• Problem requirements: Using the entries below, copy out all lines where "détecté" is found.

• Provided information:
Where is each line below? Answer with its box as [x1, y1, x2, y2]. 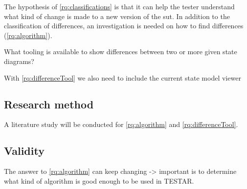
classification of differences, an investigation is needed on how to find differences [4, 21, 244, 31]
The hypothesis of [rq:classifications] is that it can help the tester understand [4, 1, 235, 11]
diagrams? [4, 56, 34, 66]
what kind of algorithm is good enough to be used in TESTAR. [4, 175, 194, 186]
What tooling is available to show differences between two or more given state [4, 46, 237, 57]
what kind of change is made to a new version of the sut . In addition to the [4, 11, 230, 21]
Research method [4, 96, 94, 111]
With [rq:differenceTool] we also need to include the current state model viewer [4, 72, 241, 83]
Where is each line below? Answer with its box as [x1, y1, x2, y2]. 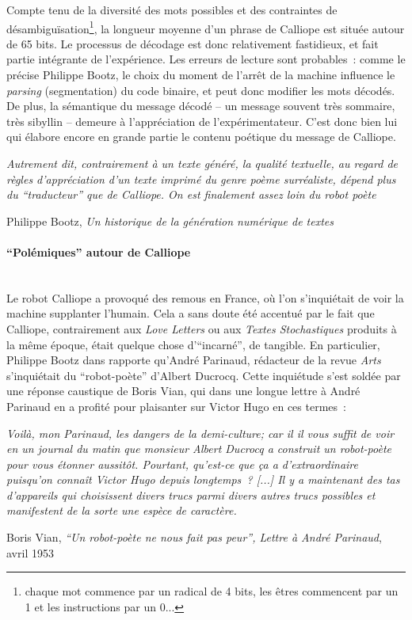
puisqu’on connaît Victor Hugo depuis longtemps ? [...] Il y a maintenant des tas [6, 471, 400, 488]
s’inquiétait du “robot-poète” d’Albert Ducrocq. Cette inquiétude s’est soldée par [6, 367, 401, 383]
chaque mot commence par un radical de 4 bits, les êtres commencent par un [25, 583, 399, 599]
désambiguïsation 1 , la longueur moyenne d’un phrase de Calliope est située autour [6, 17, 405, 36]
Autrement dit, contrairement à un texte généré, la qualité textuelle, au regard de [6, 155, 398, 171]
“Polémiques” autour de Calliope [6, 243, 191, 260]
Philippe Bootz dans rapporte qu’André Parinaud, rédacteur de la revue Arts [6, 352, 381, 368]
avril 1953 [6, 544, 54, 561]
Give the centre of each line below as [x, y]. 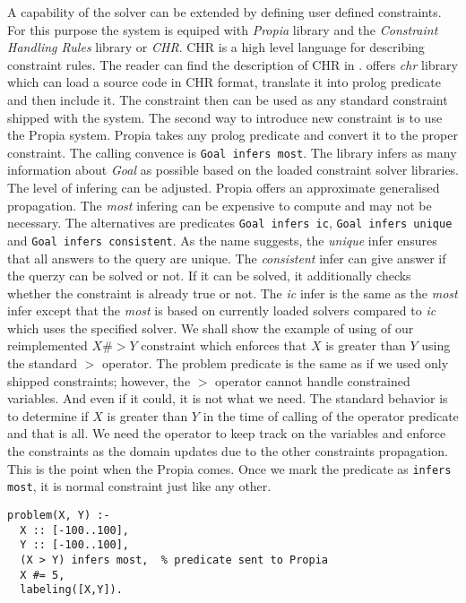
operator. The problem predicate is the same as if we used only [275, 363]
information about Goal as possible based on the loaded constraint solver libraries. [233, 170]
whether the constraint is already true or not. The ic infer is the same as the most [233, 293]
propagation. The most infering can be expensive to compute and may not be [220, 205]
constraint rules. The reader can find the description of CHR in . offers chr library [233, 64]
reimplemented [47, 345]
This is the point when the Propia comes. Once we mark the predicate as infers [229, 468]
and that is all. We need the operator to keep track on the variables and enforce [227, 433]
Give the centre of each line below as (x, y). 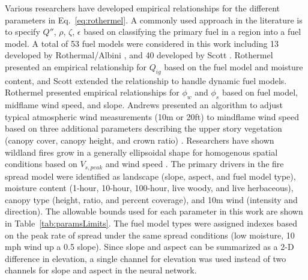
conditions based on (41, 164)
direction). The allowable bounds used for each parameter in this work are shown (154, 211)
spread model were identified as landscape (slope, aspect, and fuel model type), (150, 176)
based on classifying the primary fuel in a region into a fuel (192, 32)
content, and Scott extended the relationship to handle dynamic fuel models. (146, 80)
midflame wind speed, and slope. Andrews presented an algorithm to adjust (144, 105)
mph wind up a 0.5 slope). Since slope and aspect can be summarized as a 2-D (149, 247)
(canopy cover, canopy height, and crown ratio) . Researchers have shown (140, 140)
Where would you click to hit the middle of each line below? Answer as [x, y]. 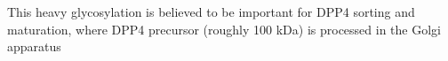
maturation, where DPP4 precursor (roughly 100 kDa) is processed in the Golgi [224, 29]
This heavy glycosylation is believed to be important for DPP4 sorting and [211, 11]
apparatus [34, 46]
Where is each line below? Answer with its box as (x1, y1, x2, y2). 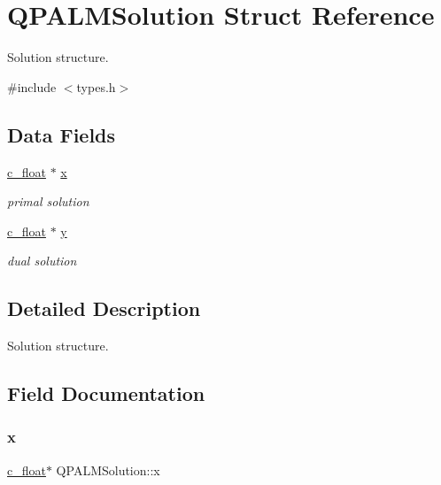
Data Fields (7, 120, 116, 148)
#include (7, 77, 57, 96)
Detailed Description (7, 295, 201, 322)
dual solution (7, 251, 77, 270)
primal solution (7, 192, 89, 211)
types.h (76, 77, 116, 96)
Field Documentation (7, 380, 205, 407)
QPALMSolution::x (56, 460, 160, 479)
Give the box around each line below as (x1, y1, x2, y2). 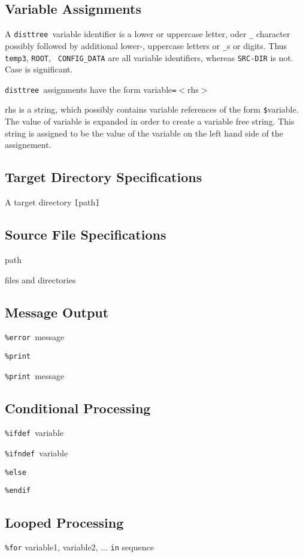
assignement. (5, 138, 51, 151)
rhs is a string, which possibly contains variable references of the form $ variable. (5, 103, 299, 116)
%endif (5, 486, 31, 495)
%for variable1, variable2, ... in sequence (5, 541, 154, 553)
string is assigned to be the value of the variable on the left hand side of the (5, 126, 283, 139)
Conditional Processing (5, 398, 151, 417)
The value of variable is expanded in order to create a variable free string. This (5, 115, 295, 128)
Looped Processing (5, 513, 124, 531)
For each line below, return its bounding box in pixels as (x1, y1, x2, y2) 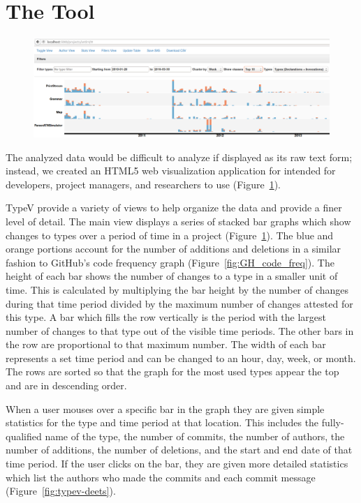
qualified (6, 428, 42, 443)
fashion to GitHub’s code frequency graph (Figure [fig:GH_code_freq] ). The (6, 255, 334, 269)
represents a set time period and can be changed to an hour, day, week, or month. (6, 350, 356, 365)
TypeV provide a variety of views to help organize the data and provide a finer (6, 200, 342, 215)
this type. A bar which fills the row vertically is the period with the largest (6, 310, 327, 324)
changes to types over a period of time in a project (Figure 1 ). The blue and (6, 227, 334, 242)
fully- (321, 415, 344, 430)
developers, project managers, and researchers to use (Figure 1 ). (6, 177, 281, 191)
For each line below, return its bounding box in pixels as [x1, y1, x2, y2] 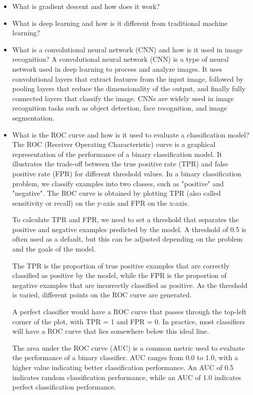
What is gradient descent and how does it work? [12, 1, 160, 11]
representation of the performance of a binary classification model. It [12, 148, 223, 159]
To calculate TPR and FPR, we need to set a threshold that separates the [12, 214, 239, 225]
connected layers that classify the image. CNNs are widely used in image [12, 93, 234, 103]
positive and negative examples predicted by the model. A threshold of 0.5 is [12, 224, 247, 234]
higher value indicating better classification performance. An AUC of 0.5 [12, 362, 234, 372]
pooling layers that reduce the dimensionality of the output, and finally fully [12, 83, 246, 94]
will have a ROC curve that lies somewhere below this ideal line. [12, 326, 209, 336]
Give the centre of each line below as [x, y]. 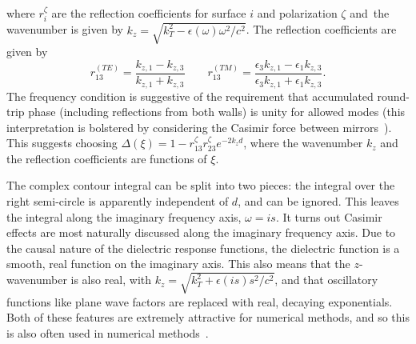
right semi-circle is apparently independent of [118, 201]
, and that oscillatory [326, 280]
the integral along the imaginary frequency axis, [124, 216]
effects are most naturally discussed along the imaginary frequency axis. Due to [201, 232]
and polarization [297, 13]
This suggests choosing [62, 143]
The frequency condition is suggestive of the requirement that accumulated [190, 96]
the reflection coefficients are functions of [107, 158]
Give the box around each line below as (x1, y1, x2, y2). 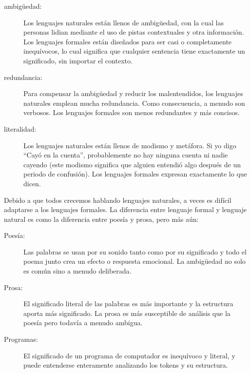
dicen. (23, 178, 41, 188)
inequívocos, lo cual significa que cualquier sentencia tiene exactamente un (23, 46, 245, 56)
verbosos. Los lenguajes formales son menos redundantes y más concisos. (23, 107, 240, 118)
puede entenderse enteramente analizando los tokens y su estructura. (23, 360, 228, 370)
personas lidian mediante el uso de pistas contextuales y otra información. (23, 27, 244, 37)
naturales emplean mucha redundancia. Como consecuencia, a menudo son (23, 98, 245, 108)
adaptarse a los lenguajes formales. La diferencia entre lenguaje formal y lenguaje (4, 204, 247, 215)
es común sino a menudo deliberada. (23, 266, 132, 276)
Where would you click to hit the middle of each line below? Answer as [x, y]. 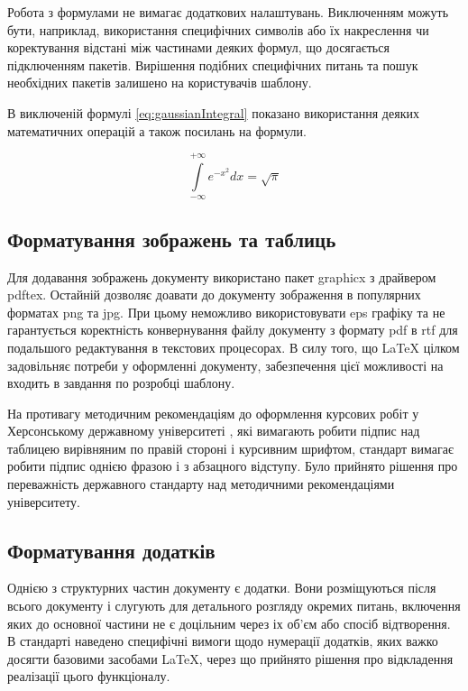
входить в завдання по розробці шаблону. [121, 383]
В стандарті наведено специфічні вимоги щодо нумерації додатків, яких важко [223, 641]
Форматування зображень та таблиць [172, 239]
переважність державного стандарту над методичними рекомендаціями [201, 484]
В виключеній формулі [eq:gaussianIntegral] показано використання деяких [213, 112]
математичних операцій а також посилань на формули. [157, 130]
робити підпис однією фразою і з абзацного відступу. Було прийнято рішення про [233, 466]
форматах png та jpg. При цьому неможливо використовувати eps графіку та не [226, 312]
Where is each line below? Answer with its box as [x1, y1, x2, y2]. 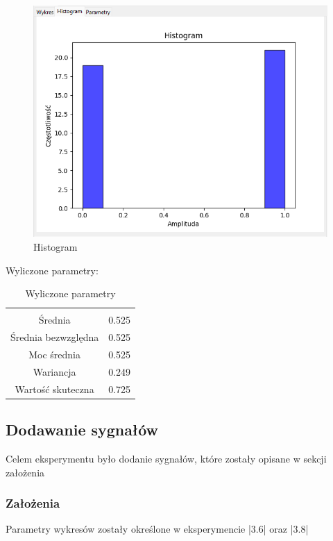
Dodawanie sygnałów [6, 419, 158, 440]
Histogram [33, 239, 78, 253]
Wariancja [33, 364, 76, 378]
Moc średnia [28, 347, 80, 361]
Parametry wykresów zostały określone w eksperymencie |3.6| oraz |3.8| [6, 522, 309, 536]
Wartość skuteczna [15, 381, 94, 396]
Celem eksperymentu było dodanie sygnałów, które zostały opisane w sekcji [6, 451, 327, 465]
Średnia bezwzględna [10, 330, 99, 344]
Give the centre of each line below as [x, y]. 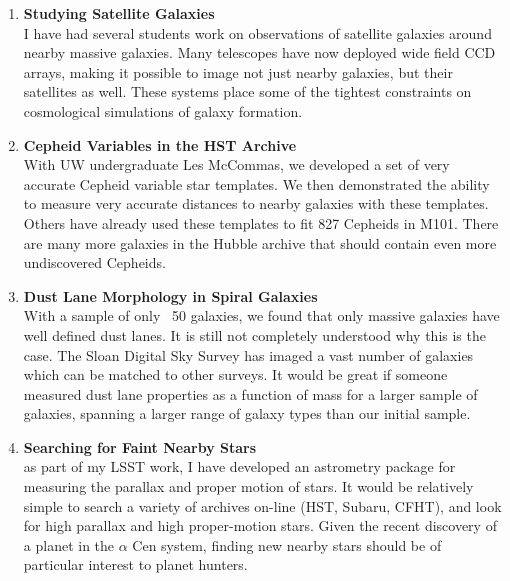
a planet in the [69, 544]
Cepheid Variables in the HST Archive [160, 144]
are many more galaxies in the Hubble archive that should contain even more [260, 242]
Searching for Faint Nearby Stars [140, 446]
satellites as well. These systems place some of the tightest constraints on [247, 91]
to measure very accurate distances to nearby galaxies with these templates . [256, 203]
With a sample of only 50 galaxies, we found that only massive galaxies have [261, 315]
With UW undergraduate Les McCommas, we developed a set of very [236, 164]
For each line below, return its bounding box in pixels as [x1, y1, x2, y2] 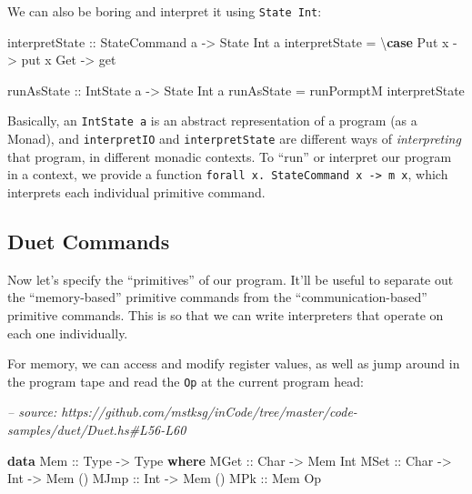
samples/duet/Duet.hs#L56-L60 [7, 420, 186, 439]
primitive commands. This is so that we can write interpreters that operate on [7, 305, 444, 324]
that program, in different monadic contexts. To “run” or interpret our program [7, 146, 452, 166]
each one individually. [7, 323, 128, 342]
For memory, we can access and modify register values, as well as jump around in [7, 354, 460, 373]
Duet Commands [7, 227, 170, 255]
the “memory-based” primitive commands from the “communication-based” [7, 287, 427, 307]
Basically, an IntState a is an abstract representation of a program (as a [7, 111, 417, 130]
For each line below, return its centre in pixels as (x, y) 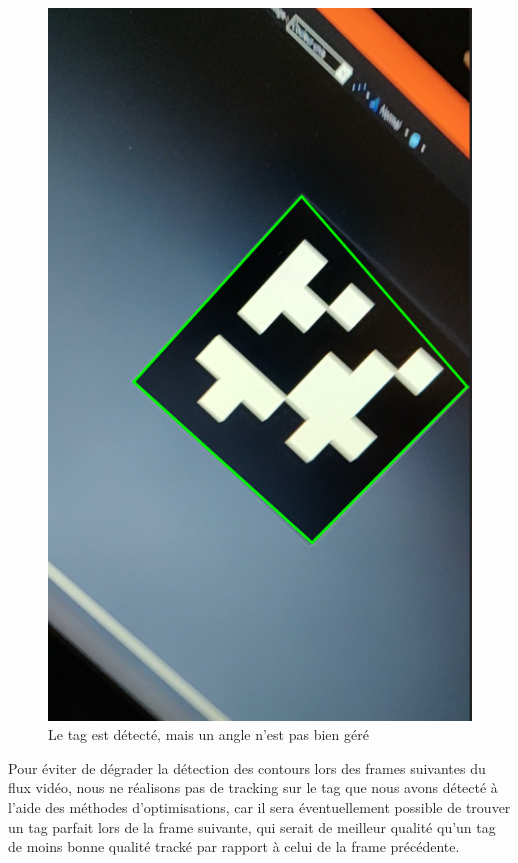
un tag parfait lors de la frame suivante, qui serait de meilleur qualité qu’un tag (252, 826)
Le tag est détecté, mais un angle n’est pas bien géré (208, 734)
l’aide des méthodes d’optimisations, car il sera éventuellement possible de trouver (259, 807)
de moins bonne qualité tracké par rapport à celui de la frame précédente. (234, 846)
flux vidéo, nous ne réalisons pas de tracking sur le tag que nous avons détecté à (253, 787)
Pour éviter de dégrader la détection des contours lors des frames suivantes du (247, 767)
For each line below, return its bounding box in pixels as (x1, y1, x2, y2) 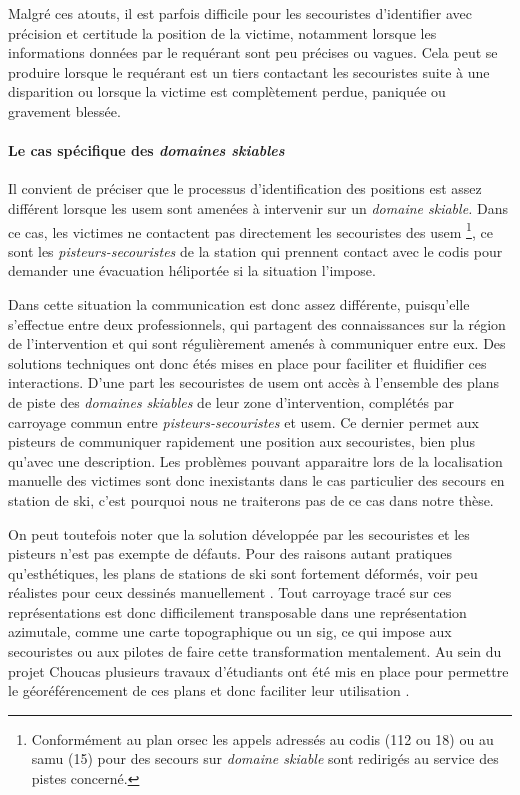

• Expected answer:
Le tag est détecté, mais un angle n’est pas bien géré (208, 734)
flux vidéo, nous ne réalisons pas de tracking sur le tag que nous avons détecté à (253, 787)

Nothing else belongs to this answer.